RE: Advice on a HUGE configuration: !!!+800 Hits/sec!!!.

From: Jordan Mendelson <>
Date: Sat, 25 Apr 1998 14:52:04 -0400

> > different vendors. Not sure who puts FreeBSD on hardware though.
> I'm not sure but alpha pc architecture doen't much differ from intel pc
> architecture.
> Would you give a bit more explanation about why alpha is
> better than intel
> pc ?

Oi, I don't want to get into this. Using PC's as servers has been the big
thing these past few years, but before this.. no one in their right mind
would even consider putting mission critical services on a PC.

First off, the Alpha PC line is not the same as the Alpha server line. They
use two different CPUs. The Alpha PC has a stripped down L2 and L3 cache
which lowers performance.

However, Alpha's (21164 and soon to be 21264) have in general huge CPU
cache, which help dramatically in servers. They also have 64 bit wide PCI
buses. Multiple PCI buses on the same motherboard is also not uncommon in
Alphas (so you have > 5 PCI slots). Multiple Alpha processors also tend to
give higher performance than multiple Intel processors (I've heard horror
stories about 3-4 Intel processors in a single machine).

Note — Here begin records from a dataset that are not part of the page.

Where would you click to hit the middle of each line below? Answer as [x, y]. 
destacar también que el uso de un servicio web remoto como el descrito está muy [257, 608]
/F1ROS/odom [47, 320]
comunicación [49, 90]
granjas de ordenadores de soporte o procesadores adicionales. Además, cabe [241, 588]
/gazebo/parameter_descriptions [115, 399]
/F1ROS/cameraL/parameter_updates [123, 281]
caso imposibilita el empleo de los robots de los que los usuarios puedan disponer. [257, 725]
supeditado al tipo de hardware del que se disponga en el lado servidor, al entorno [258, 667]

Also note that the Alpha being put out by Samsung is a 21264. It has up to 5
GB bandwidth for L2 cache and the ability to swap the CPU with an AMD. The
initial chip KP21264-2.0X delivers about twice the Integer performance of
the 500MHz KP21164 processor or Intel's Pentium-II 333MHz processor. Of
course, the high end chip the KP21264-3.5X puts out about 5x the performance
of a P2 333Mhz processor. These are just the ones being put out by Samsung,
Alpha technology has been licensed to quite a few other companies as well.

Oh, and one more thing... if you ever plan on using > 4096 file descriptors
under linux under one process, don't use an Intel machine. The same is
probably true for FreeBSD.

I always have a hard time figuring out the number of fd's required for Squid
however. One for each incoming socket from the client, one for each outgoing
socket to the server which the client requested, and one for the file being
saved to disk? So you'd roughly need to multiply incoming connections * 3?
If you figure each connection is going to take on average 4 seconds, I would
guess that 800 conns/sec would use up 9600 filedescriptors. I could be wrong
here though... I'll leave that to the Squid experts :)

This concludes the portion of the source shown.